State College

State College Area School District leaders await voters’ decision

The State College Area High School North Building.
The State College Area High School North Building.

Mark Higgins urged his fellow parents, as well as any grandparents in the community, to be good role models Tuesday.

Higgins, a State College parent of two, supports the State High project, a proposed State College Area High School campus built from new construction and renovation of the existing two buildings on Westerly Parkway.

He’ll vote in favor of authorizing the State College Area School District board to borrow $85 million to finance the $115 million project — the referendum question on primary election ballots for registered voters, including independents, in the district.

Higgins, whose son and eldest child is a junior at State High, spoke Monday at the school board meeting, urging people in favor of the project to take the time to vote.

“You’re going to set an example for your children and your grandchildren,” Higgins said, making the only public comments.

“You can show up and vote and be a good example. You can not vote. Well, that would be a different example.”

On the eve of the election, board members on Monday wrapped up two years of dialogue with the community about the project, thanking residents for their input and volunteers for their service.

In addition to conducting a survey that eventually narrowed down building options to one choice, the board held dozens of public meetings. Members spoke to civic groups and stumped door to door for the project.

Board members and district officials said the current North and South buildings are inadequate, failing and unsafe, because students cross Westerly to get to classes and increase security risks by using multiple doors.

A school with modern classrooms, heating systems and electrical wiring also would enhance the students’ educational experience, district officials said.

Opponents have decried what they see as excessive spending and a burden on taxpayers. Some think the district should renovate the current buildings at a lower cost.

With estimated interest rates of 5.3 percent on the referendum debt and other borrowing, the district places the total bill for the project at $221 million.

Reilly Ebbs, State High student government president, told board members that the new school would some day benefit the community and students, including her younger sister, now in third grade.

“It’s definitely going to have a huge impact on this community,” Ebbs said.

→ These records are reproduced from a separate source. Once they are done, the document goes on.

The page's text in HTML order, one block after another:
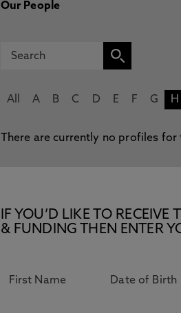
Our People
All A B C D E F G H
There are currently no profiles
IF YOU’D LIKE TO
& FUNDING THEN ENTER
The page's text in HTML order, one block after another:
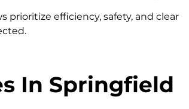
efficiency, safety, and clear
In Springfield
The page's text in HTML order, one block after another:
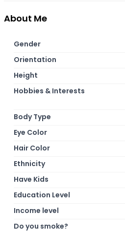
About Me
Gender
Orientation
Height
Hobbies & Interests
Body Type
Eye Color
Hair Color
Ethnicity
Have Kids
Education Level
Income level
Do you smoke?
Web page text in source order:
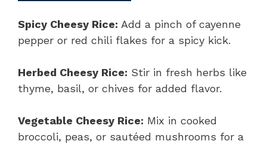
Spicy Cheesy Rice: Add a pinch of cayenne
pepper or red chili flakes for a spicy kick.
Herbed Cheesy Rice: Stir in fresh herbs like
thyme, basil, or chives for added flavor.
Vegetable Cheesy Rice: Mix in cooked
broccoli, peas, or sautéed mushrooms for a
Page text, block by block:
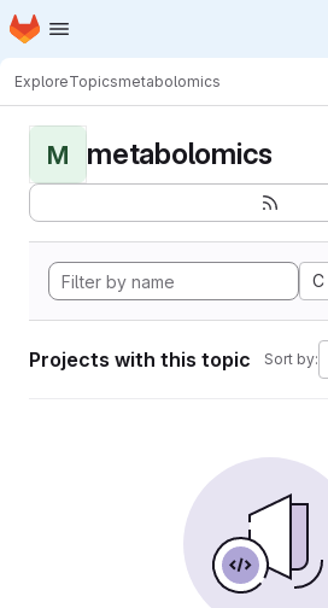
Skip to main content
Homepage
ExploreTopicsmetabolomics
M metabolomics
C
Projects with this topic Sort by:
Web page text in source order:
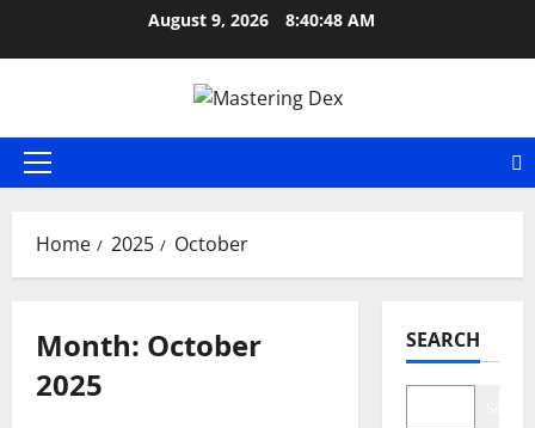
August 9, 2026 8:40:48 AM
Primary
Home 2025 October
Month: October
2025
SEARCH
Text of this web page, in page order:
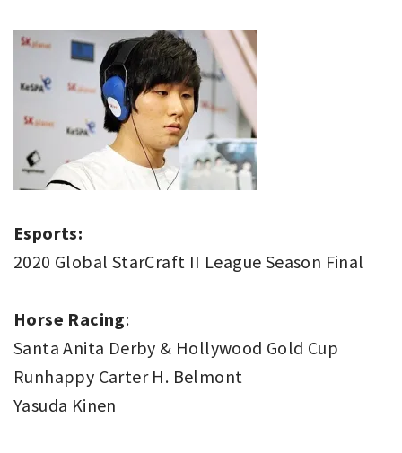
Esports:
2020 Global StarCraft II League Season Final
Horse Racing:
Santa Anita Derby & Hollywood Gold Cup
Runhappy Carter H. Belmont
Yasuda Kinen
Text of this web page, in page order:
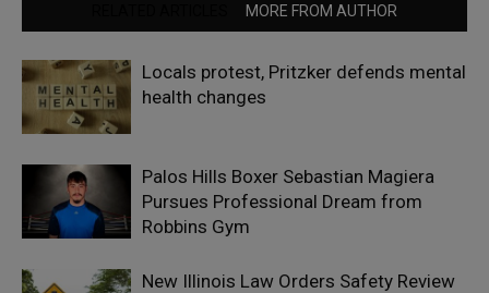
MORE FROM AUTHOR
Locals protest, Pritzker defends mental
health changes
Palos Hills Boxer Sebastian Magiera
Pursues Professional Dream from
Robbins Gym
New Illinois Law Orders Safety Review
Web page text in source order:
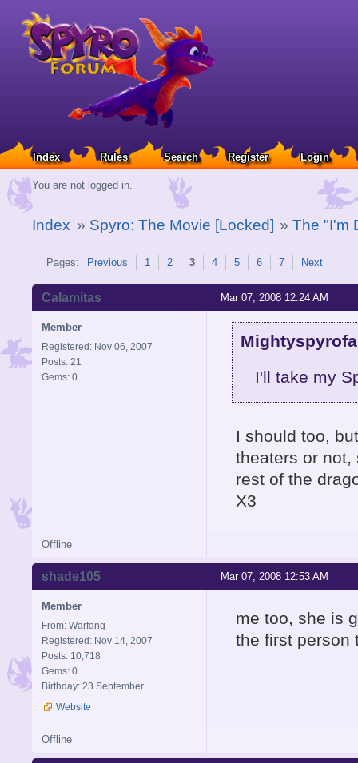
Index Rules Search Register Login
You are not logged in.
Index » Spyro: The Movie [Locked] »The "I'm
Pages: Previous 1 2 3 4 5 6 7 Next
Mar 07, 2008 12:24 AM
Calamitas
Member
Registered: Nov 06, 2007
Posts: 21
Gems: 0
I'll take my
I should too,
theaters or not,
rest of the
X3
Offline
Mar 07, 2008 12:53 AM
shade105
Member
From: Warfang
Registered: Nov 14, 2007
Posts: 10,718
Gems: 0
Birthday: 23 September
Website
me too, she is
the first person
Offline
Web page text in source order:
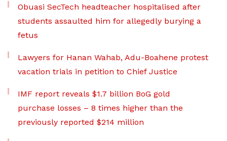
Obuasi SecTech headteacher hospitalised after
students assaulted him for allegedly burying a
fetus
Lawyers for Hanan Wahab, Adu-Boahene protest
vacation trials in petition to Chief Justice
IMF report reveals $1.7 billion BoG gold
purchase losses – 8 times higher than the
previously reported $214 million
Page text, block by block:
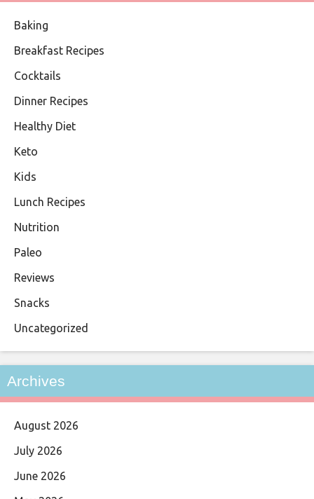
Baking
Breakfast Recipes
Cocktails
Dinner Recipes
Healthy Diet
Keto
Kids
Lunch Recipes
Nutrition
Paleo
Reviews
Snacks
Uncategorized
Archives
August 2026
July 2026
June 2026
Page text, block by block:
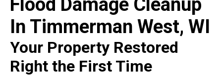
Flood Damage Cleanup
In Timmerman West, WI
Your Property Restored
Right the First Time
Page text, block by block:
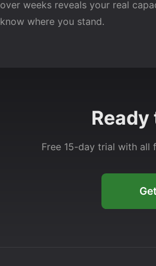
over weeks reveals your real
know where you stand.
Free 15-day trial with all
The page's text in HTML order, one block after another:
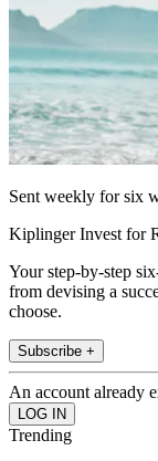
Sent weekly for six
Kiplinger Invest for
Your step-by-step
from devising a
choose.
Subscribe +
An account already
Trending
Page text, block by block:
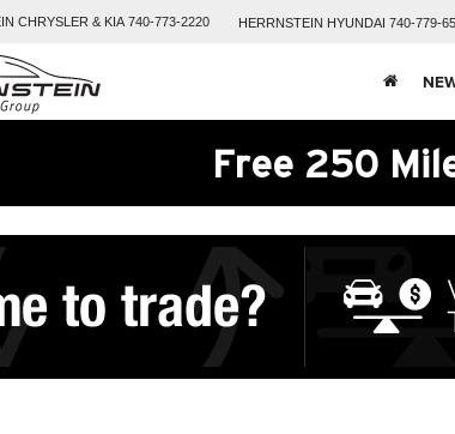
CHRYSLER & KIA 740-773-2220 HERRNSTEIN HYUNDAI 740-779-
Free 250
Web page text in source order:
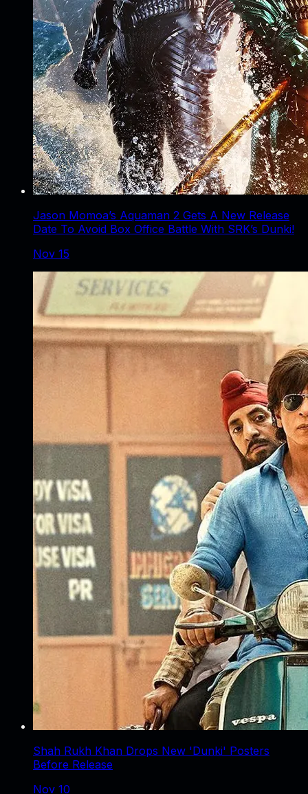
Jason Momoa’s Aquaman 2 Gets A New Release
Date To Avoid Box Office Battle With SRK’s Dunki!
Nov 15
Shah Rukh Khan Drops New 'Dunki' Posters
Before Release
Nov 10
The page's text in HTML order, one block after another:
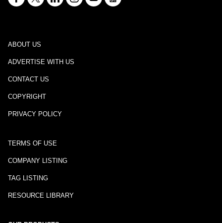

Before the regular meeting, board members and Superintendent Bob O’Donnell held a short news conference about the State High project and referendum.

“After weighing community input, after a two-year process, with over 150 public meetings and approximately 7,000 randomly selected residents that were surveyed, the State College school board is proposing a long-term and fiscally responsible project which we believe is the community consensus,” board President Penni Fishbaine said.

If the referendum passes, the board will complete the design, start taking bids early in 2015 and begin an estimated 30 months of construction a year from now.

If the referendum fails, O’Donnell said, the district would review exit poll information and decide its next step. According to the district, the current school needs $70 million in renovations just to be functional.

“We’re cautiously optimistic,” Fishbaine said. “We just want to make sure all voters get out and vote.”